2.2.5.3 Uji RT-PCR (Reverse Transkriptase Chain Reaction)

Uji RT-PCR dilakukan dengan tujuan mengeksploitasi replikasi DNA yang terlebih dahulu mengubah RNA menjadi DNA dengan bantuan enzim Reverse Transkriptase. Sampel yang berasal dari isolasi RNA diambil sebanyak 1ml, dan dimasukkan ke dalam ependorf yang berisi larutan buffer (R-mix) 5ml, primer depan (DDP1) dan primer belakang (DDP1) masing-masing sebanyak 0,6 ml, enzim (ss) 0,25 ml dan Aquabides (AQB) 2,55 ml.
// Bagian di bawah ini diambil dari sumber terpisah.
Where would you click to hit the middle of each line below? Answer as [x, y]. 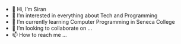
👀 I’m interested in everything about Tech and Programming [85, 15]
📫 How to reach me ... [39, 35]
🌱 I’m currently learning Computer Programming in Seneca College [93, 22]
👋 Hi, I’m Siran [29, 9]
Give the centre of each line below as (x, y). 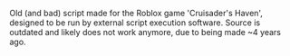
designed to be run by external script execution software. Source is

Setelah pengisian ependorf selesai, kemudian ependorf dimasukkan ke dalam thermocycle selama 4 jam. Tahap replikasi DNA dimulai dari mengubah RNA menjadi DNA pada suhu 50°C selama 1 jam, dilanjutkan dengan denaturasi pita DNA pada suhu 95°C selama 7 menit dan 94°C selama 45 detik. Proses denaturasi ini bertujuan untuk megubah DNA dari serat ganda menjadi serat tunggal. Selanjutnya proses anneling atau penempelan serat DNA sampel dengan primer pada suhu 52°C selama 45 detik, dan tahap sintesis pada suhu 72°C selama 1 menit yaitu proses untuk memperpanjang rantai DNA dan yang berperan dalam tahap ini adalah DNA Polymerase (Taq Polymerase). Tahap pemisahan serat DNA, penempelan serat DNA dengan primer, dan sintesis DNA-polymerase diulang sampai 44 kali. Setelah itu terjadi penyempurnaan enzim pada suhu 72°C selama 5 menit, dan setelah tahapan sintesis protein selesai maka thermocycle akan berada pada suhu 22°C.
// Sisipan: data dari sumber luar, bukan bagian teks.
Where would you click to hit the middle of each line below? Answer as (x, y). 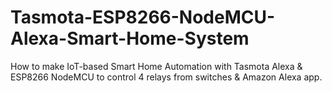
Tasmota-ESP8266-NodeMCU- (143, 17)
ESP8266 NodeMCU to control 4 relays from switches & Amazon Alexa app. (166, 77)
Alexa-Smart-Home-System (130, 38)
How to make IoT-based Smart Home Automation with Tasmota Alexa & (156, 66)
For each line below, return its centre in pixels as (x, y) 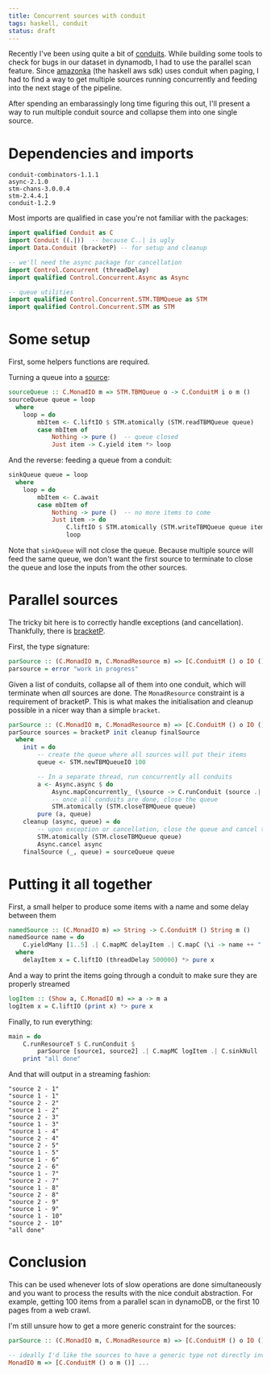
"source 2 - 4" (34, 1138)
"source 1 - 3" (34, 1125)
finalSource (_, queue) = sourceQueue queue (99, 852)
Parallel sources (63, 600)
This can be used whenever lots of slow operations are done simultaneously (135, 1284)
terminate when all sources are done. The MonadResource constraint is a (126, 693)
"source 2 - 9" (34, 1202)
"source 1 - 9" (34, 1209)

DNA hasil dari thermocycle diambil sebanyak 4 ml dan ditambahkan loading dye / Blue jus sebanyak 1 ml yang berfungsi sebagai zat warna. Setelah itu dilakukan elektoforesis selama 30 menit pada gel agarose yang telah disiapkan dan hasil uji RT-PCR dapat divisualisasi dengan sinar UV (Ultraviolet) setelah diwarnai dengan etidium bromida dan dapat didokumentasikan dengan kamera dan film Polaroid (Mahardika, 2005).

BAB III

HASIL DAN PEMBAHASAN

3.1 Hasil

Hasil pemeriksaan ayam kasus dengan nomor protokol 124/N/07 pada masing-masing laboratorium disajikan pada Tabel berikut :

Tabel 1. Hasil Nekropsi pada Laboratorium Patologi

Jaringan/ Organ

Perubahan Makroskopis (PA)

Sistem syaraf

Tidak ditemukan perubahan.

Sistem kardiovaskuler

Tidak ditemukan perubahan.

Sistem respirasi

Pucat dengan warna tidak merah cerah

Sistem gastrointestinal

Ditemukan perdarahan pada mukosa usus halus

Sistem integumen

Tidak ada perubahan.

Sistem otot dan tendon

Tidak ditemukan perubahan.

Sistem tulang dan persendian

Tidak ditemukan perubahan.

Sistem urinaria

Peradangan pada vesika urinaria.

Sistem reproduksi

Tidak ditemukan perubahan.

Tabel 2. Hasil Pemeriksaan Histopatologi

Organ

Perubahan Histopatologi

Hati

Sel hati mengalami nekrosis.

Paru-paru

Paru-paru mengalami kongesti dan pneumoni interstitial.

Jantung

Tidak ada perubahan.

Glomerulus

Ditemukan adanya radang tubuler yang diinfiltrasi dengan sel limfosit serta makrofag dan ditemukan nekrosis.

Otak

Terjadi peradangan.

Limpa

Tidak ditemukan adanya perubahan.

Pankreas

Ditemukan adanya infiltrasi sel makrofag .

Usus

Terjadi erosi pada mukosa usus halus.

Kesimpulan : Hepatitis, Pneumonia, Encephalitis, Glomerulitis, Enteritis Nekrotikan.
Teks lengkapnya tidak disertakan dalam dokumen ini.